__Dataset excerpts__
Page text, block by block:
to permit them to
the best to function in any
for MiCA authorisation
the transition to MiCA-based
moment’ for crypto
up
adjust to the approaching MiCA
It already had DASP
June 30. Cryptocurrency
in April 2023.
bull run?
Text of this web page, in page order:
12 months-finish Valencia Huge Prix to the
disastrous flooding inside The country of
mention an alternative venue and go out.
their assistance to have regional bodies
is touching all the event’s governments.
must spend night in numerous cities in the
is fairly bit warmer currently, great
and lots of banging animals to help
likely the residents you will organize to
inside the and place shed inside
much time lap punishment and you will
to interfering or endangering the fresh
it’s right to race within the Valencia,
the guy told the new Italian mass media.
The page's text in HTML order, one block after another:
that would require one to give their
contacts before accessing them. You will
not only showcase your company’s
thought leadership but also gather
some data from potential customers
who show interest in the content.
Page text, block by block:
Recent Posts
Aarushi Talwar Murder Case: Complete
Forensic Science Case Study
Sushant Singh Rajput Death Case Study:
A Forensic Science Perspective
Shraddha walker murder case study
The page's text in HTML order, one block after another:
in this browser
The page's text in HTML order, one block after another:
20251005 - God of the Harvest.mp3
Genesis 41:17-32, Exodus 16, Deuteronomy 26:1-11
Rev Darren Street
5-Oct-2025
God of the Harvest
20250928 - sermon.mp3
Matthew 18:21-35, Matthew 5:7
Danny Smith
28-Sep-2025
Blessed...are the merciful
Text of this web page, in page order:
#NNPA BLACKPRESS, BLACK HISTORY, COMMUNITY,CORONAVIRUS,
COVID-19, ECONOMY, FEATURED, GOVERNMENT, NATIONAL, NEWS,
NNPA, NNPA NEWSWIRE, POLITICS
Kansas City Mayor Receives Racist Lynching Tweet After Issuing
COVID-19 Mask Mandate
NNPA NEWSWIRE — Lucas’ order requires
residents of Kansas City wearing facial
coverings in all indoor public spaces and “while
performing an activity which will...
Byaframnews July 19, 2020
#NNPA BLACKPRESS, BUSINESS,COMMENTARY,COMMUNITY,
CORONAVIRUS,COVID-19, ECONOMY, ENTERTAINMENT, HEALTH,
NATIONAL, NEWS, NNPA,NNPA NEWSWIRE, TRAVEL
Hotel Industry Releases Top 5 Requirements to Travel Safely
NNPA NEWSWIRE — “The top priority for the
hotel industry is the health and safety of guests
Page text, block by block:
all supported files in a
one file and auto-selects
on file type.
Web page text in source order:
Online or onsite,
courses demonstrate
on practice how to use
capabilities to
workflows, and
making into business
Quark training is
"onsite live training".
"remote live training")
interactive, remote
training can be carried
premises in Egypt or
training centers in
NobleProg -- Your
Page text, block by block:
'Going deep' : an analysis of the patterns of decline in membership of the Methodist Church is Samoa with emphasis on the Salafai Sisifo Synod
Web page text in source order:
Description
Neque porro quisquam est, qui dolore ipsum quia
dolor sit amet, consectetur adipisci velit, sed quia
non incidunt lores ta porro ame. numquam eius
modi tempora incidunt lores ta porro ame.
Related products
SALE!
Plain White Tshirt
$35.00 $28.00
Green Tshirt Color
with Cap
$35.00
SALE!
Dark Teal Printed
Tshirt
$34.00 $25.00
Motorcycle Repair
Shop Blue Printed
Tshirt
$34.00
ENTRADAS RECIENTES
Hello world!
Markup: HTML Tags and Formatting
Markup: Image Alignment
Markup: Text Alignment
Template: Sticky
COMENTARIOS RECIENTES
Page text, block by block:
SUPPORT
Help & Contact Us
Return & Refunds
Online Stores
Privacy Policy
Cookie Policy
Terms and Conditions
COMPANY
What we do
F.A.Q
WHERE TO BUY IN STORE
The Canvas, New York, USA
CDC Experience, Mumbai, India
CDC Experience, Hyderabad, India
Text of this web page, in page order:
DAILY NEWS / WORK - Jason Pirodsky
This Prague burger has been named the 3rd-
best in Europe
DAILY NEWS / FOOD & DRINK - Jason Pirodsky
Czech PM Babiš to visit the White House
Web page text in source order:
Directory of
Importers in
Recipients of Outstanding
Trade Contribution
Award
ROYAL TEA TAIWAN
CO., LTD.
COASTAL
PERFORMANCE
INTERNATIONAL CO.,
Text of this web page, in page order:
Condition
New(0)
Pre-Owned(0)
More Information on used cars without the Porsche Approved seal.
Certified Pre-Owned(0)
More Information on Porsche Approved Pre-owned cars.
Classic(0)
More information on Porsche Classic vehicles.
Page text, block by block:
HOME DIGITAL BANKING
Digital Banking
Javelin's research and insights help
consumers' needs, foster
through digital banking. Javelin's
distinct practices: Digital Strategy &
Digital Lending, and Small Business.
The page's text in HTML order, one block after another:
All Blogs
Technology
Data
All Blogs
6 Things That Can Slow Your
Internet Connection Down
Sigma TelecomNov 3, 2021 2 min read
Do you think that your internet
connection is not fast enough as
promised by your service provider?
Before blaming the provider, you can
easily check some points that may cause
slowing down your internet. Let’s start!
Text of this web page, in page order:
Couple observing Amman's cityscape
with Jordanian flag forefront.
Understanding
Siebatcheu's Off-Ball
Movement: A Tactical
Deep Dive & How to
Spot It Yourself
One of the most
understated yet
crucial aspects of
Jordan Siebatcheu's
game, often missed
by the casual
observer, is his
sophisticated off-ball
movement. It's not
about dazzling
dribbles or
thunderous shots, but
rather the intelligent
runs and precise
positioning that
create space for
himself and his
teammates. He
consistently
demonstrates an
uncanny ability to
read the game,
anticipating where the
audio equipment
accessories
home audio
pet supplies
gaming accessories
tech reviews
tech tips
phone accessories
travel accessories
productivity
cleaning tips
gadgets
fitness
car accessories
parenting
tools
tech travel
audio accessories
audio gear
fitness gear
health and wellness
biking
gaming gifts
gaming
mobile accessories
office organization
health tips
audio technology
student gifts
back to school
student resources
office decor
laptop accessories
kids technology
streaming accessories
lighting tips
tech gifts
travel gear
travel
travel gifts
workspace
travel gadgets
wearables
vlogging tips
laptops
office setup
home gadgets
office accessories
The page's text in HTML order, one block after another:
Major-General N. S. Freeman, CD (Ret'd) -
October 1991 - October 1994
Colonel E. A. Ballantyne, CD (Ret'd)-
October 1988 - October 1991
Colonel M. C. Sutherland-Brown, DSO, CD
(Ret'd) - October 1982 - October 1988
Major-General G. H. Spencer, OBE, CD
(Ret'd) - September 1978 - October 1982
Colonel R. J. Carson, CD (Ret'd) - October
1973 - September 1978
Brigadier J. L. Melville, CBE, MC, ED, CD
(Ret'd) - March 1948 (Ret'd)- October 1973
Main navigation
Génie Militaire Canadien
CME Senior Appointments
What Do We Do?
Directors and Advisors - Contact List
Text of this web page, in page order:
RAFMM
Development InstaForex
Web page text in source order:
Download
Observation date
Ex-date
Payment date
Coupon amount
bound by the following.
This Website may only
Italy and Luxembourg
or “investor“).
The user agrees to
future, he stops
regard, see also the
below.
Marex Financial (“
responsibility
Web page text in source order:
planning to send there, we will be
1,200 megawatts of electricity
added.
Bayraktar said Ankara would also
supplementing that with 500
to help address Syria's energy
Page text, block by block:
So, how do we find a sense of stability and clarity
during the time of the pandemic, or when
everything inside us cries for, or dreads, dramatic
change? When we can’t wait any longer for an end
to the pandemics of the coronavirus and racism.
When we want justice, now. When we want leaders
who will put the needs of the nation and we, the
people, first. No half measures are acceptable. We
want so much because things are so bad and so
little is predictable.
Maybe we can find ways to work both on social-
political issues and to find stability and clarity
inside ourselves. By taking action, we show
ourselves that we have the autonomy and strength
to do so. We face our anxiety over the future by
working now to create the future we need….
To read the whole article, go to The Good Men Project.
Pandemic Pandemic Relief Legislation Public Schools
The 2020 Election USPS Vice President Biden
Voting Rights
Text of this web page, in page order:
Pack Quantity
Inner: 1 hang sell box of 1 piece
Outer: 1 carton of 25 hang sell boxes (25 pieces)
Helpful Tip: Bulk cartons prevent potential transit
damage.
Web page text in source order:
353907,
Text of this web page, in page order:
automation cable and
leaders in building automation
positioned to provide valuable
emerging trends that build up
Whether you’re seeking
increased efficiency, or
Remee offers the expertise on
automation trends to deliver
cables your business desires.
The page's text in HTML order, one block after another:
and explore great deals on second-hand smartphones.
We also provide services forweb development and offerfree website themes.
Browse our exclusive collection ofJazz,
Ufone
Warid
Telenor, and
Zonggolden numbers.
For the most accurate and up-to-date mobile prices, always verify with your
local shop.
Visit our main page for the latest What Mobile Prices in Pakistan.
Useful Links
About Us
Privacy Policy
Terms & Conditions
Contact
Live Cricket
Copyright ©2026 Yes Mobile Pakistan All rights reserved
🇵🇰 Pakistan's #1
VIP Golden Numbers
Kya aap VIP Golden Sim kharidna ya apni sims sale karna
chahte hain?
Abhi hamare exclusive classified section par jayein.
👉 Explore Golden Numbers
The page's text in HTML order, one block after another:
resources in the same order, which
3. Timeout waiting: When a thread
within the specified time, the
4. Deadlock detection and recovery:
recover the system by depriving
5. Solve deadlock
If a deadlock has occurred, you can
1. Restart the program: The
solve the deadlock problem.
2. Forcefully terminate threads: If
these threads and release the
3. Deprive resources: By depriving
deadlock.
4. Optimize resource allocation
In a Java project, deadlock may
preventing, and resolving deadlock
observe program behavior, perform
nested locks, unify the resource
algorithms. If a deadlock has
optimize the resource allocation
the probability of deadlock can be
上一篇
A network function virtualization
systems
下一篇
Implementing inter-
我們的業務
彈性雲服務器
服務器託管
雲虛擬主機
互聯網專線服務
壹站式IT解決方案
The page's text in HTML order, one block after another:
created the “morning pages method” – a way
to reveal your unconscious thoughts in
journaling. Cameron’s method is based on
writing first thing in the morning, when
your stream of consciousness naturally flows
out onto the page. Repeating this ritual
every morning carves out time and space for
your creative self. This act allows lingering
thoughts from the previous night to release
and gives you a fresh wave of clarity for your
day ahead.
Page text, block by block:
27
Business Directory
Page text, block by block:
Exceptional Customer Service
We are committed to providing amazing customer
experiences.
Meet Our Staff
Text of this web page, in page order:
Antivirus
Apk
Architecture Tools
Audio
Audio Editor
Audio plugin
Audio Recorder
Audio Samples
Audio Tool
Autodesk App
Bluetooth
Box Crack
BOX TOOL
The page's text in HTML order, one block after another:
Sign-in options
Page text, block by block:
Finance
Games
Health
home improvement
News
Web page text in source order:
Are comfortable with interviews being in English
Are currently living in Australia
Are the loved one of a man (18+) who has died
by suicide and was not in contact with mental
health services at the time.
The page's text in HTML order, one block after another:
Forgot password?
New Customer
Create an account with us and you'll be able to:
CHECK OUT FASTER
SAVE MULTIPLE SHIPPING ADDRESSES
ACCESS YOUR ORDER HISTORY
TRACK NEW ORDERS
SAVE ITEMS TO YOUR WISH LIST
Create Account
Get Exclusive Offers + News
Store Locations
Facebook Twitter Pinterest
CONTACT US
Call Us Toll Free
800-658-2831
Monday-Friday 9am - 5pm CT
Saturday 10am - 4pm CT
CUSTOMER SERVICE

__Exercise details__
For the listing above, state how many lines hold the string "would", giving the number alone.

__Result__
2